● Brief: Print, word for word, the opening line of the data below and every line after it through the line that contains "버전 이후 새로운 기능 [6, 978, 140, 996]", but not the pictures.

● Supplied entries:
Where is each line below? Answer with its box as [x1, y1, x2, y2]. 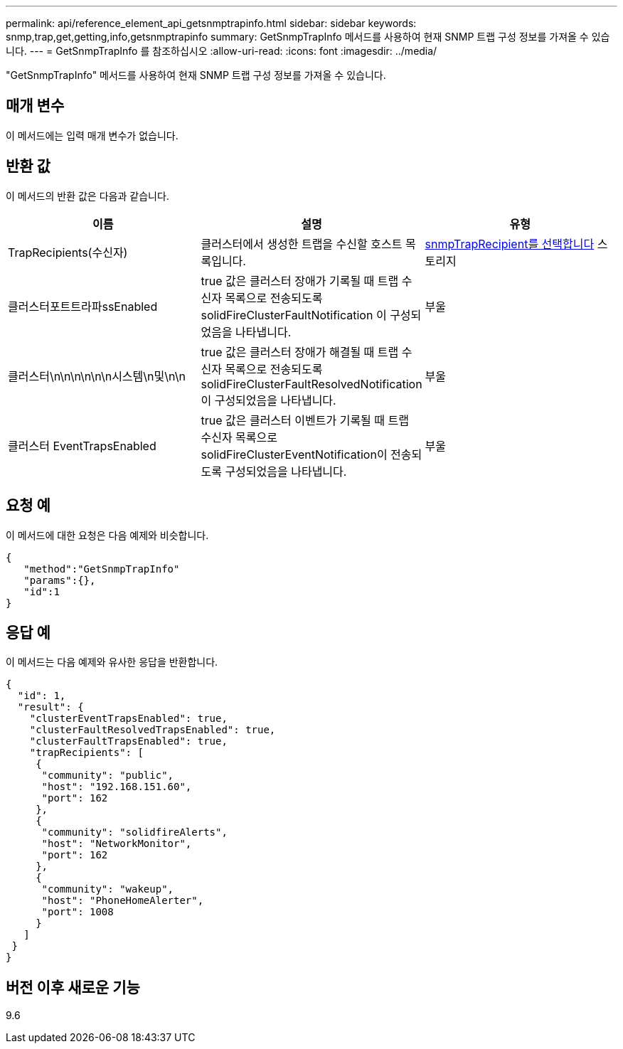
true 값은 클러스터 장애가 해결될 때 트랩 [201, 344, 399, 359]
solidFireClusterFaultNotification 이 [201, 307, 387, 322]
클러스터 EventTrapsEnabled [8, 438, 156, 453]
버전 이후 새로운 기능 [6, 978, 140, 996]
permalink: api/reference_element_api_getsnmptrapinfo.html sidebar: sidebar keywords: [6, 17, 417, 29]
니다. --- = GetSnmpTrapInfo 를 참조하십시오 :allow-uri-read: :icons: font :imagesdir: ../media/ [6, 45, 437, 57]
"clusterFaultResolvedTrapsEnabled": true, [29, 724, 276, 736]
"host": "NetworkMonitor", [41, 838, 192, 850]

● Exercise output:
Where is each line below? Answer with its box as [x1, y1, x2, y2]. 
true 값은 클러스터 장애가 해결될 때 트랩 [201, 344, 399, 359]
solidFireClusterFaultNotification 이 [201, 307, 387, 322]
클러스터 EventTrapsEnabled [8, 438, 156, 453]
버전 이후 새로운 기능 [6, 978, 140, 996]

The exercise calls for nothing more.